November 7, 2022
VIA EDGAR
U.S. Securities and Exchange Commission
Office of Life Sciences
Division of Corporation Finance
100 F Street, N.E.
Washington, D.C. 20549
Re: | Acrivon Therapeutics, Inc. |
| Registration Statement on Form S-1 |
| Registration No. 333-267911 |
Requested Date: November 9, 2022
Requested Time: 4:00 PM, Eastern Time
Ladies and Gentlemen:
In accordance with Rule 461 under the Securities Act of 1933, as amended (the “Act”), Morgan Stanley & Co. LLC, Jefferies LLC, Cowen and Company, LLC and Piper Sandler & Co., as representatives of the several underwriters, hereby join Acrivon Therapeutics, Inc. in requesting that the Securities and Exchange Commission (the “Commission”) take appropriate action to cause the Registration Statement on Form S-1 (File No. 333-267911) (the “Registration Statement”) to become effective on November 9, 2022, at 4:00 PM, Eastern Time, or as soon as practicable thereafter.

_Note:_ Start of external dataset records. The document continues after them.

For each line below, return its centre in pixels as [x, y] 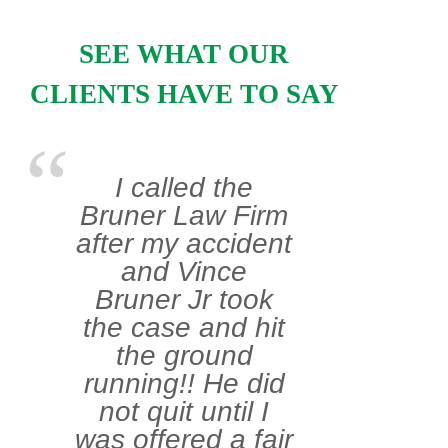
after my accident [184, 244]
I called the [184, 188]
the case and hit [184, 328]
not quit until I [184, 412]
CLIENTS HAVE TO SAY [184, 94]
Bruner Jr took [184, 300]
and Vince [184, 272]
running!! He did [184, 384]
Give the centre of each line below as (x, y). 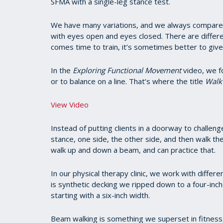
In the (62, 70)
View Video (70, 105)
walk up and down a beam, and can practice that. (134, 150)
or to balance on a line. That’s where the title (128, 81)
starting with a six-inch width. (100, 195)
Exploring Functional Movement (127, 70)
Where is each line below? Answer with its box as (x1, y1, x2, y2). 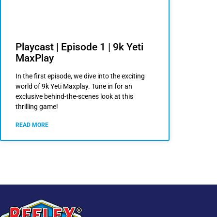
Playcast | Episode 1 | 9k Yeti (15, 41, 143, 53)
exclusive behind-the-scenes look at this (15, 93, 133, 101)
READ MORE (15, 122, 48, 129)
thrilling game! (15, 103, 58, 111)
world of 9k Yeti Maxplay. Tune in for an (15, 82, 132, 91)
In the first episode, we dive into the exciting (15, 72, 145, 80)

Pursuant to Rule 460 under the Act, please be advised that we will take reasonable steps to secure adequate distribution of the preliminary prospectus, to underwriters, dealers, institutions and others, prior to the requested effective time of the Registration Statement.
We have been informed by the participating underwriters that they will comply with the requirements of Rule 15c2-8 under the Securities Exchange Act of 1934, as amended, to the extent applicable.